__Supplied information__.
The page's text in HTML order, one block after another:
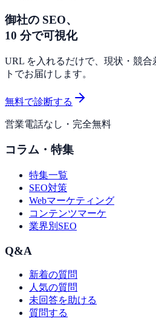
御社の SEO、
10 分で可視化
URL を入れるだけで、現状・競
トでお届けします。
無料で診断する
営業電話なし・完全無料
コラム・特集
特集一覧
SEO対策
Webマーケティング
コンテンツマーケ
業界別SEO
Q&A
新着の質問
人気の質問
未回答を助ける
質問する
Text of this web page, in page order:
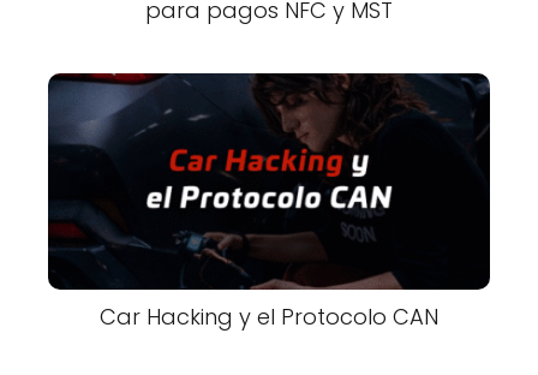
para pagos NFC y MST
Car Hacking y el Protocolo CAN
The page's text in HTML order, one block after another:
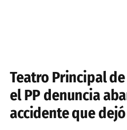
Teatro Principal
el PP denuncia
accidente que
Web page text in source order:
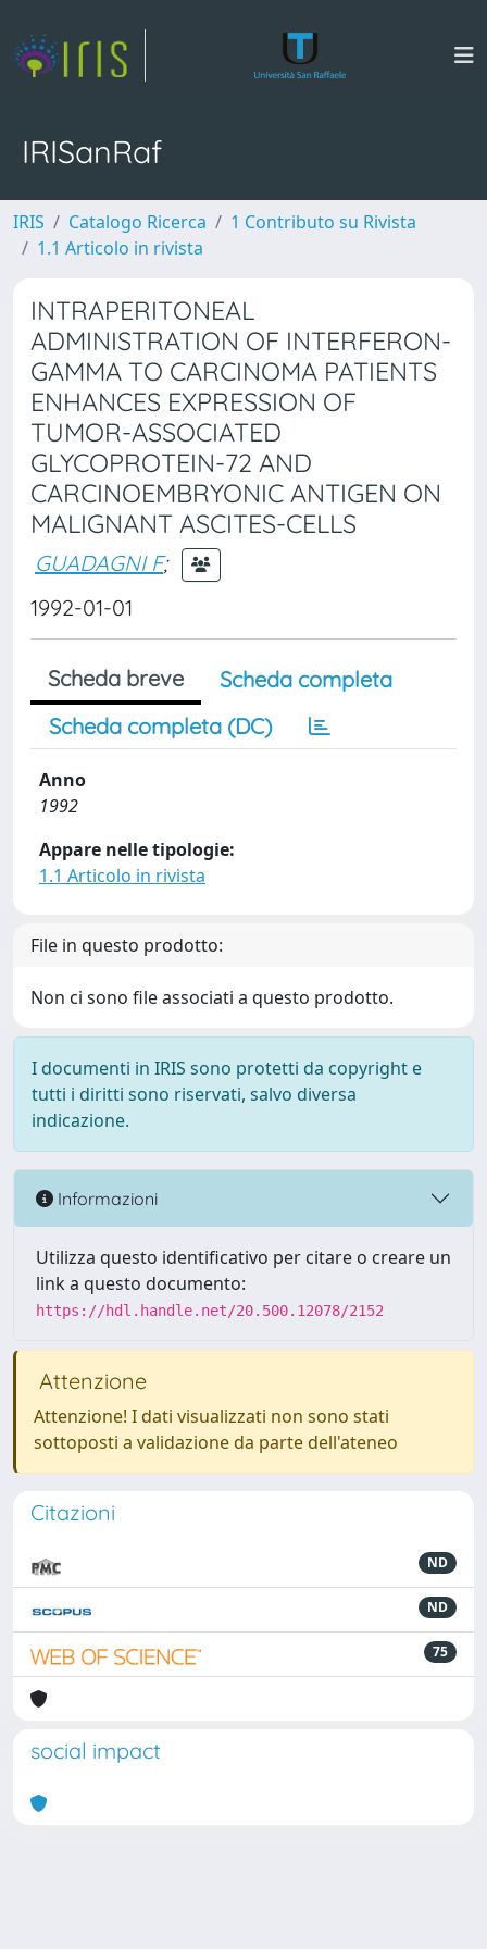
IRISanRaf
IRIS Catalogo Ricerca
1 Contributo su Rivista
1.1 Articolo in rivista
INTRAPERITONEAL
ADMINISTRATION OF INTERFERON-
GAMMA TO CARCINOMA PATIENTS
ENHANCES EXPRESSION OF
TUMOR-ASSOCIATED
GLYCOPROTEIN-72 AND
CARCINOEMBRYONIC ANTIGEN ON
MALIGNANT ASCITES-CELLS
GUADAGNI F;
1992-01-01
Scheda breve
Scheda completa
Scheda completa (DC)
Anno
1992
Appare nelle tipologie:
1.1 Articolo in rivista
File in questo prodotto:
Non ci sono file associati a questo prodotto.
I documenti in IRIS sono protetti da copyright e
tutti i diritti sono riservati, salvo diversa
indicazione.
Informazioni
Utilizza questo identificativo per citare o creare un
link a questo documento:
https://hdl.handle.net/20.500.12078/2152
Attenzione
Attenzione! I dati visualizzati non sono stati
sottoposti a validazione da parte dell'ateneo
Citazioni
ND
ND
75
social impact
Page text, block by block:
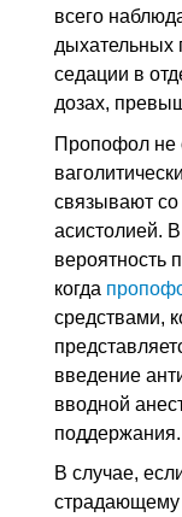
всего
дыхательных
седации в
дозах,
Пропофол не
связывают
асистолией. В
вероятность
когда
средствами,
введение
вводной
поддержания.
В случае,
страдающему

__What you should do__. Among the lines above, find those holding "sono" and copy each one.

__Result of this exercise__.
Non ci sono file associati a questo prodotto.
I documenti in IRIS sono protetti da copyright e
tutti i diritti sono riservati, salvo diversa
Attenzione! I dati visualizzati non sono stati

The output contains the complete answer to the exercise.